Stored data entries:

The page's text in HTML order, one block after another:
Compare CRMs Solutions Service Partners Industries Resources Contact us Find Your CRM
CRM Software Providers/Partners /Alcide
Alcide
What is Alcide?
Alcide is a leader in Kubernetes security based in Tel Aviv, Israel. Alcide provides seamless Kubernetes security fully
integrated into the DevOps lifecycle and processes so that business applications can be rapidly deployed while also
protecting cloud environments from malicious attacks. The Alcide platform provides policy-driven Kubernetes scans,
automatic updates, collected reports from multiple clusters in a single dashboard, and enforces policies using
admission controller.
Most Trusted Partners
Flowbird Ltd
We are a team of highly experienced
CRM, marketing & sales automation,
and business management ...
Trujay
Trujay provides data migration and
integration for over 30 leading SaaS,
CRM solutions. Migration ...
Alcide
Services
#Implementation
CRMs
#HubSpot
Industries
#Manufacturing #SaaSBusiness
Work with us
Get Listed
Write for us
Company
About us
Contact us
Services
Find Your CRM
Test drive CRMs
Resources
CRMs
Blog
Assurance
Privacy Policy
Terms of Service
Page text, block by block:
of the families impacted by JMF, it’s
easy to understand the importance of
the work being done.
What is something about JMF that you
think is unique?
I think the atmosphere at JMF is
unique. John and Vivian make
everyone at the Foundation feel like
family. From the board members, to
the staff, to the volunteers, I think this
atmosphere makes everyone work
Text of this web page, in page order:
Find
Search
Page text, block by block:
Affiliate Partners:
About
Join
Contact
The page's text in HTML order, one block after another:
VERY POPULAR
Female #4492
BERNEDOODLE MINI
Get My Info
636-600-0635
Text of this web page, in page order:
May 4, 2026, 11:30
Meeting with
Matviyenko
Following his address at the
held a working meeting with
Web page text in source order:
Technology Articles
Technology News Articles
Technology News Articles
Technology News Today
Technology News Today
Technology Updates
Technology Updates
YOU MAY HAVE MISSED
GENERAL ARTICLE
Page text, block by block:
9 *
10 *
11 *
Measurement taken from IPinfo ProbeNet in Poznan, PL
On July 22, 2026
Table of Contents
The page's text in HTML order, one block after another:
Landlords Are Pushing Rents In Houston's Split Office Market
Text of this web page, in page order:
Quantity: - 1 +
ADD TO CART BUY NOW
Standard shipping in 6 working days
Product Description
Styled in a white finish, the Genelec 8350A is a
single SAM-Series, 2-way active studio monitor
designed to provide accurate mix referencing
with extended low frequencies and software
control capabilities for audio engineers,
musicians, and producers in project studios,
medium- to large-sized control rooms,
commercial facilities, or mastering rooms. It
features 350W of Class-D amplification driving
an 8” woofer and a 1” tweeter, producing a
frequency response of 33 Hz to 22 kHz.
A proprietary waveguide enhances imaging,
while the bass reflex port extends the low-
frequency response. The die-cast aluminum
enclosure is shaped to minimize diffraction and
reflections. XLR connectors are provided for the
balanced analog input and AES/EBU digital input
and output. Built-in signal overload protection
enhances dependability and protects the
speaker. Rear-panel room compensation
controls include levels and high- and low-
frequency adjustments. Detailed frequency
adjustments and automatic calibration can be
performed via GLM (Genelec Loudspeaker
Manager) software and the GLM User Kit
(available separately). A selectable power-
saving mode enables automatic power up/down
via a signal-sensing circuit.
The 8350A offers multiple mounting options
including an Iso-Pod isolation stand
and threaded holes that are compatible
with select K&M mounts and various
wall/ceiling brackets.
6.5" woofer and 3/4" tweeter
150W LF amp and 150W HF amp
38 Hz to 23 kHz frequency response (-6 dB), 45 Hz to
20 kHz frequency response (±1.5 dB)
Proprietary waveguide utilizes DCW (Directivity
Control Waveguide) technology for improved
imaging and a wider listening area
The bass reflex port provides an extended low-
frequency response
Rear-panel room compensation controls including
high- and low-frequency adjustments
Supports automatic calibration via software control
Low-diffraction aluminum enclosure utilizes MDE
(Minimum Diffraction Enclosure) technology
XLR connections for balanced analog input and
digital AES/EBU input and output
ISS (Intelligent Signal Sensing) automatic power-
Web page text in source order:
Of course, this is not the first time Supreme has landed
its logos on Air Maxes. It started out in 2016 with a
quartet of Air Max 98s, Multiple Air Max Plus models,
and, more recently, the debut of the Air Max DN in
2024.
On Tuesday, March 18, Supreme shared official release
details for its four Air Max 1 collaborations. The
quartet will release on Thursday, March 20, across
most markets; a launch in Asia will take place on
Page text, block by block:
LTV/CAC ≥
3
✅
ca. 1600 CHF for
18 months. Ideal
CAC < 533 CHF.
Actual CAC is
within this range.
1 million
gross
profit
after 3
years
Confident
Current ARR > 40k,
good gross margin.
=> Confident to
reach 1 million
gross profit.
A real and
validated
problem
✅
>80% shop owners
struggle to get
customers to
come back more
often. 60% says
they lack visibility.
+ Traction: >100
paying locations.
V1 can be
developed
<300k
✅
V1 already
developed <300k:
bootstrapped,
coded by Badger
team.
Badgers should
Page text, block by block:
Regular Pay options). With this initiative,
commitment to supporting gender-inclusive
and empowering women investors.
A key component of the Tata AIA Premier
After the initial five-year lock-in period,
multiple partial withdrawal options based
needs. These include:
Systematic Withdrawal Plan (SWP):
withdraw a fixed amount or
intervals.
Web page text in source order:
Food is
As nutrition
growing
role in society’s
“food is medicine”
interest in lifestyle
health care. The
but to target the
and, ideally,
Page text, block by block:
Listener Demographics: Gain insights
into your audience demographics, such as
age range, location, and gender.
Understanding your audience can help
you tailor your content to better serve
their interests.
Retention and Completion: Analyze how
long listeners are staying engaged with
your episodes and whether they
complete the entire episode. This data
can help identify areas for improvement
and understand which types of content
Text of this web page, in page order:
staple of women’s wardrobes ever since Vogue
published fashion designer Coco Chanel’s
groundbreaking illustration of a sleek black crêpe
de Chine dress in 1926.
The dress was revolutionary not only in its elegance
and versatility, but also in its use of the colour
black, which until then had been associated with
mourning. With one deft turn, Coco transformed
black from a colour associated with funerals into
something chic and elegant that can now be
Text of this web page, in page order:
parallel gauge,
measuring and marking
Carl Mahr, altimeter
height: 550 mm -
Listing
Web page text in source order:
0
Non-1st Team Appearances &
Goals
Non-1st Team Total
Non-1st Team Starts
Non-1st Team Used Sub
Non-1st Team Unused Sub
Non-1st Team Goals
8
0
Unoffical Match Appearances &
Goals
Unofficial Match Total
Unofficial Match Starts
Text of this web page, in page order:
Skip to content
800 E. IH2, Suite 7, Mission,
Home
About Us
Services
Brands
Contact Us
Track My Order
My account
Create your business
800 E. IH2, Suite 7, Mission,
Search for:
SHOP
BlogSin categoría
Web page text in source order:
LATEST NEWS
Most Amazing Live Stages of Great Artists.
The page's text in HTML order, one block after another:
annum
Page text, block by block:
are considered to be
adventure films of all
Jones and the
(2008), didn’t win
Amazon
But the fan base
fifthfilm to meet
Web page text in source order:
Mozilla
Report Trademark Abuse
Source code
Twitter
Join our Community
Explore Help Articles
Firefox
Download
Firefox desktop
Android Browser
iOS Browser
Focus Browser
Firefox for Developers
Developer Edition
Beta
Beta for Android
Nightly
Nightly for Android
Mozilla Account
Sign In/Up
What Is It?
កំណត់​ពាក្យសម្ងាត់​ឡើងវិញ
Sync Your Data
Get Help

→ **WORK TO BE COMPLETED**:
Copy out each line of the data containing the string "based".

→ **TASK RESPONSE**:
Alcide is a leader in Kubernetes security based in Tel Aviv, Israel. Alcide provides seamless Kubernetes security fully
multiple partial withdrawal options based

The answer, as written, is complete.